[Items listed in a dataset]
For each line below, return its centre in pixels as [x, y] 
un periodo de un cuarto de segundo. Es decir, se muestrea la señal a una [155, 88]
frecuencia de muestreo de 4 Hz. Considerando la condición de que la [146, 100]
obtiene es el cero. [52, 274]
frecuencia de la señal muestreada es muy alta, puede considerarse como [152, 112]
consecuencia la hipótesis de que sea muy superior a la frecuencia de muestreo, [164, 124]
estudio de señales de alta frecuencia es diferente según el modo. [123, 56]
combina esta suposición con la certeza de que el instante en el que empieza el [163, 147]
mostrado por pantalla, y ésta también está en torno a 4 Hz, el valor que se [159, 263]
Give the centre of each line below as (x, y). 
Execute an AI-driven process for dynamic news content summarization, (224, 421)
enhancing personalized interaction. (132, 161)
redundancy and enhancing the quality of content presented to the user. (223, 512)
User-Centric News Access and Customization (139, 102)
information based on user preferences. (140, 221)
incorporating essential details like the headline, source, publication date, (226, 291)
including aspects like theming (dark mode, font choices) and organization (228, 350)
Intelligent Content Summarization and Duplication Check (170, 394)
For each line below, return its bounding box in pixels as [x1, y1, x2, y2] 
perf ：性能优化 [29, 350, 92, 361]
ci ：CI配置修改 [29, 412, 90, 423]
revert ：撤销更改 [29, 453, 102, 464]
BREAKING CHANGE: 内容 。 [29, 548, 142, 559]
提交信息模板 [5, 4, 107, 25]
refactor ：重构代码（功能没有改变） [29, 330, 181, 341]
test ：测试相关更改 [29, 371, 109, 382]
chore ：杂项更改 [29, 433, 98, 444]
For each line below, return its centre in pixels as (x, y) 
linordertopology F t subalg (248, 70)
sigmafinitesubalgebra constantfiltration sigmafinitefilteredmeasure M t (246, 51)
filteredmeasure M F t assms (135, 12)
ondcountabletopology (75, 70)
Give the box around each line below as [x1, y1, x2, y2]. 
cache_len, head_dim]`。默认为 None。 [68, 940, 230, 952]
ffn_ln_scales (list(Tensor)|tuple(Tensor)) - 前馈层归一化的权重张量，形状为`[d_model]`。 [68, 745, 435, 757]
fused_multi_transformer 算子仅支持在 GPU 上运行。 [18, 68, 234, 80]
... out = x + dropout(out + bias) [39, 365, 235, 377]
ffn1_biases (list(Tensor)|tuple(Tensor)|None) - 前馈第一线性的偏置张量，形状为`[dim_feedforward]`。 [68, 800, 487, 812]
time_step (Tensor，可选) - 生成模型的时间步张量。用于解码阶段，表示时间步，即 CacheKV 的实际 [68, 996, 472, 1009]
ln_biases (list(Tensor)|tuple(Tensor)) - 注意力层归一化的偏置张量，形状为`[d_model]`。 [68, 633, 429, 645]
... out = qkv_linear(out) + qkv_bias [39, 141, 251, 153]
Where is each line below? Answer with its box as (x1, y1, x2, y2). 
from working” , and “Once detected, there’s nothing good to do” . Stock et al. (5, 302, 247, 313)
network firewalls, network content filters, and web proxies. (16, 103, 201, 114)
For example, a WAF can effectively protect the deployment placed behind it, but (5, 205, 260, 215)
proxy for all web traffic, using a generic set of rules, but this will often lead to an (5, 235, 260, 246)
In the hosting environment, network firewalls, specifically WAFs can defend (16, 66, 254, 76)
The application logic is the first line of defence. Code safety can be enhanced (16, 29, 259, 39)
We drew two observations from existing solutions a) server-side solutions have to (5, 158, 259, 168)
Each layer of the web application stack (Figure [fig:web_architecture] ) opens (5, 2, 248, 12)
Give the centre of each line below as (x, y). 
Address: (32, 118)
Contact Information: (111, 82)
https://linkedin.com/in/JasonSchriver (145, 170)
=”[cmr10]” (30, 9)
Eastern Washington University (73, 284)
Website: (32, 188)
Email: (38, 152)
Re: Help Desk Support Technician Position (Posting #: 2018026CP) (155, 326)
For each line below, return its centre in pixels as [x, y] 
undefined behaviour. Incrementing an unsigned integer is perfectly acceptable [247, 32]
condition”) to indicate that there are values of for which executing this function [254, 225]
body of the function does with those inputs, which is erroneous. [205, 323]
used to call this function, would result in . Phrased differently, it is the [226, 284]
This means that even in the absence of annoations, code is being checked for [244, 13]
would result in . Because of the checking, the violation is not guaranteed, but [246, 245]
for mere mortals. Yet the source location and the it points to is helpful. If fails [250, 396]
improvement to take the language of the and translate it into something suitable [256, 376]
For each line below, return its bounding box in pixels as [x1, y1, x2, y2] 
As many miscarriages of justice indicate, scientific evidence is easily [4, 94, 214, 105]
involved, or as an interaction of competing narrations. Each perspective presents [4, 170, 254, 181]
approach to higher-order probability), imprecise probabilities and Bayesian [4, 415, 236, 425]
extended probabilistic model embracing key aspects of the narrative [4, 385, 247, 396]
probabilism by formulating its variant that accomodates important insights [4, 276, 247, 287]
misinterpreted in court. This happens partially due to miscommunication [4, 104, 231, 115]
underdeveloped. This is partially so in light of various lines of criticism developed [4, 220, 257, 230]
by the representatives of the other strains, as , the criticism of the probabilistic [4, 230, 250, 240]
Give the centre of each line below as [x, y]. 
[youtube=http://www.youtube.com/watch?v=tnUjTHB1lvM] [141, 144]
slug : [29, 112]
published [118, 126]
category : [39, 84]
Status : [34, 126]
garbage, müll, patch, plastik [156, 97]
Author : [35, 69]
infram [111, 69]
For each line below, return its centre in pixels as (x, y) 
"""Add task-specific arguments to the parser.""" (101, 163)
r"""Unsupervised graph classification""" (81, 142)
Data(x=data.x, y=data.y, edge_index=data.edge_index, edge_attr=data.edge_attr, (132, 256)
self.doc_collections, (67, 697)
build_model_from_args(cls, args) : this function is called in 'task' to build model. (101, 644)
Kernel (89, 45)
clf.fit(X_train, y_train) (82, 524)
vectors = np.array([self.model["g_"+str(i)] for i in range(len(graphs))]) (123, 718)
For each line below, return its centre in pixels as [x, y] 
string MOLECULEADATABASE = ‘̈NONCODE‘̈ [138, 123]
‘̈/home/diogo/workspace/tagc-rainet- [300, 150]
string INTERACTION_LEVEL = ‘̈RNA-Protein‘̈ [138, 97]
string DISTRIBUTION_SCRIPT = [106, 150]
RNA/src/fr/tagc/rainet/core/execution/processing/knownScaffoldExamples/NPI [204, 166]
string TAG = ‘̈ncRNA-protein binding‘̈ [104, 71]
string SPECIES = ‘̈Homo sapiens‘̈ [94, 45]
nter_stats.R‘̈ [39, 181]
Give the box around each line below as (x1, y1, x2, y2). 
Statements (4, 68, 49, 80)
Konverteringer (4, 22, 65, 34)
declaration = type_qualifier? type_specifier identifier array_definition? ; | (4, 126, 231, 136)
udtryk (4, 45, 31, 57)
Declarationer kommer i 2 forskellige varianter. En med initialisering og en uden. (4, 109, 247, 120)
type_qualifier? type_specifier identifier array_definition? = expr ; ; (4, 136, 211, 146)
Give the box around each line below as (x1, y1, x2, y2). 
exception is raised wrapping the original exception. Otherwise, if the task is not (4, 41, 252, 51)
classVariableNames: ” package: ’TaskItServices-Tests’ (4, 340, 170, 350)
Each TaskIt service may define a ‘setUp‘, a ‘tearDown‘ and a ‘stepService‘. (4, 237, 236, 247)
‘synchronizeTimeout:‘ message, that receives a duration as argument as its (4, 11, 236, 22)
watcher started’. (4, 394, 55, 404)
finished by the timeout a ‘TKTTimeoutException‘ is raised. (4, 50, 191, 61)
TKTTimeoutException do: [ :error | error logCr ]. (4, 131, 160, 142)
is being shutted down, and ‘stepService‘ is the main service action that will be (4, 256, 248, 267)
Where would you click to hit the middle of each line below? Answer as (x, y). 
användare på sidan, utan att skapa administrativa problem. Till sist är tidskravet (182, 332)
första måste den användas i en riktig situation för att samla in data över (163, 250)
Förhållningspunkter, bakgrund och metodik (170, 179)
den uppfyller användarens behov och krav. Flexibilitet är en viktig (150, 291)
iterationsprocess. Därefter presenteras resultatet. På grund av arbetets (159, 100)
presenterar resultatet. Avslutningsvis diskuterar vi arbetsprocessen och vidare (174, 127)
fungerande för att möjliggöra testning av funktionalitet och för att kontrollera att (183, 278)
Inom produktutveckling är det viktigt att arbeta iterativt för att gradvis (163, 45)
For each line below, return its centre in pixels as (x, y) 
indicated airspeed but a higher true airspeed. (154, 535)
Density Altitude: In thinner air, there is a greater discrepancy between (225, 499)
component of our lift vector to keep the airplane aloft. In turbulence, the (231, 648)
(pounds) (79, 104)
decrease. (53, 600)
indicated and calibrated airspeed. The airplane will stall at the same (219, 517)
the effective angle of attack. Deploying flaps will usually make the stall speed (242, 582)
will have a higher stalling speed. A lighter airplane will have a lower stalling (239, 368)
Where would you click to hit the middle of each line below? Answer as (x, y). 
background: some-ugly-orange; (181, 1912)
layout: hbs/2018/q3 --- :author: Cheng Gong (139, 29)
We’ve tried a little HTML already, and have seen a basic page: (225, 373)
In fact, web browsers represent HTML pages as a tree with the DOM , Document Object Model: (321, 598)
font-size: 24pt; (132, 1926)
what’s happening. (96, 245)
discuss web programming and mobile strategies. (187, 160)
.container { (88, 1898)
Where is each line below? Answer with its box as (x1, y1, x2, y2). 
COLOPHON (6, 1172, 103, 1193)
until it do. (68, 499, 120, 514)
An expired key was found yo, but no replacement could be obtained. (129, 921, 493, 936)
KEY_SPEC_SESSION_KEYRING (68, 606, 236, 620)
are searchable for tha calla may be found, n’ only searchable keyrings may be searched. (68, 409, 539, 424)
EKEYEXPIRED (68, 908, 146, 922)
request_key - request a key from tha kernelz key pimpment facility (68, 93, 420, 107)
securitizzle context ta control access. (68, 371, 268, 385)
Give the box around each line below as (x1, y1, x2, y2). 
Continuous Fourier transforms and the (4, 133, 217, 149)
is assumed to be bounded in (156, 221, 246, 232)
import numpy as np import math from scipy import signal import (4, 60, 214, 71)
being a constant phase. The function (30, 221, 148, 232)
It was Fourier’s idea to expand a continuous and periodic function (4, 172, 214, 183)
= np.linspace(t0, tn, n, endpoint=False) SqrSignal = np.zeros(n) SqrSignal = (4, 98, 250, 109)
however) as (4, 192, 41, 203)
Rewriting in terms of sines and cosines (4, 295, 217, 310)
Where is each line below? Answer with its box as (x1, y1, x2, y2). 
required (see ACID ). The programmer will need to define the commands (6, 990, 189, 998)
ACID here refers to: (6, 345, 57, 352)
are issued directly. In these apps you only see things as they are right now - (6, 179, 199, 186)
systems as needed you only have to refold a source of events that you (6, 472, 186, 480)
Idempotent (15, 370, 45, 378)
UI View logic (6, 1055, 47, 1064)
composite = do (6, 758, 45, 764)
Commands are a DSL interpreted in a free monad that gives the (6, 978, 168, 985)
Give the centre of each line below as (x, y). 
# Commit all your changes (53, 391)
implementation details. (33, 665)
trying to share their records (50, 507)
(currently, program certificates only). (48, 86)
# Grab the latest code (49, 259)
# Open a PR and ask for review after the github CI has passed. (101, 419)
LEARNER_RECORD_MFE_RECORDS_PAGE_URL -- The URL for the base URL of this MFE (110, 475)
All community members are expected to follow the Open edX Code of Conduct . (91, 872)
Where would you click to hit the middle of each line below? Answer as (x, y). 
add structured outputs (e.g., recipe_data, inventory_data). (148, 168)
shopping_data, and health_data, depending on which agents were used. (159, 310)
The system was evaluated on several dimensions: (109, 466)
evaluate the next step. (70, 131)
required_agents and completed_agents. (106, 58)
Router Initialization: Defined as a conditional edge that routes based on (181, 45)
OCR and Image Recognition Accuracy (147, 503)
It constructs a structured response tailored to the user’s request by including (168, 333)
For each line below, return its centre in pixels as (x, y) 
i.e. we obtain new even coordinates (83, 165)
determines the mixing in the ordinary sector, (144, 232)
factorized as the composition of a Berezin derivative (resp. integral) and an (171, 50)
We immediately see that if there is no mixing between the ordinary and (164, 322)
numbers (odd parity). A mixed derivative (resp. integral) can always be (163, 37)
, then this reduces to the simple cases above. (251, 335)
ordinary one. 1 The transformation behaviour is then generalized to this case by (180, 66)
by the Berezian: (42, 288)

_What to work on_
Set down, exactly as they stand above, the lines starting with the line with "enhancing personalized interaction." and going on through the line with "For example, a", and no others.

_Expected answer_
enhancing personalized interaction. (132, 161)
redundancy and enhancing the quality of content presented to the user. (223, 512)
User-Centric News Access and Customization (139, 102)
information based on user preferences. (140, 221)
incorporating essential details like the headline, source, publication date, (226, 291)
including aspects like theming (dark mode, font choices) and organization (228, 350)
Intelligent Content Summarization and Duplication Check (170, 394)
For each line below, return its bounding box in pixels as [x1, y1, x2, y2] 
perf ：性能优化 [29, 350, 92, 361]
ci ：CI配置修改 [29, 412, 90, 423]
revert ：撤销更改 [29, 453, 102, 464]
BREAKING CHANGE: 内容 。 [29, 548, 142, 559]
提交信息模板 [5, 4, 107, 25]
refactor ：重构代码（功能没有改变） [29, 330, 181, 341]
test ：测试相关更改 [29, 371, 109, 382]
chore ：杂项更改 [29, 433, 98, 444]
For each line below, return its centre in pixels as (x, y) 
linordertopology F t subalg (248, 70)
sigmafinitesubalgebra constantfiltration sigmafinitefilteredmeasure M t (246, 51)
filteredmeasure M F t assms (135, 12)
ondcountabletopology (75, 70)
Give the box around each line below as [x1, y1, x2, y2]. 
cache_len, head_dim]`。默认为 None。 [68, 940, 230, 952]
ffn_ln_scales (list(Tensor)|tuple(Tensor)) - 前馈层归一化的权重张量，形状为`[d_model]`。 [68, 745, 435, 757]
fused_multi_transformer 算子仅支持在 GPU 上运行。 [18, 68, 234, 80]
... out = x + dropout(out + bias) [39, 365, 235, 377]
ffn1_biases (list(Tensor)|tuple(Tensor)|None) - 前馈第一线性的偏置张量，形状为`[dim_feedforward]`。 [68, 800, 487, 812]
time_step (Tensor，可选) - 生成模型的时间步张量。用于解码阶段，表示时间步，即 CacheKV 的实际 [68, 996, 472, 1009]
ln_biases (list(Tensor)|tuple(Tensor)) - 注意力层归一化的偏置张量，形状为`[d_model]`。 [68, 633, 429, 645]
... out = qkv_linear(out) + qkv_bias [39, 141, 251, 153]
Where is each line below? Answer with its box as (x1, y1, x2, y2). 
from working” , and “Once detected, there’s nothing good to do” . Stock et al. (5, 302, 247, 313)
network firewalls, network content filters, and web proxies. (16, 103, 201, 114)
For example, a WAF can effectively protect the deployment placed behind it, but (5, 205, 260, 215)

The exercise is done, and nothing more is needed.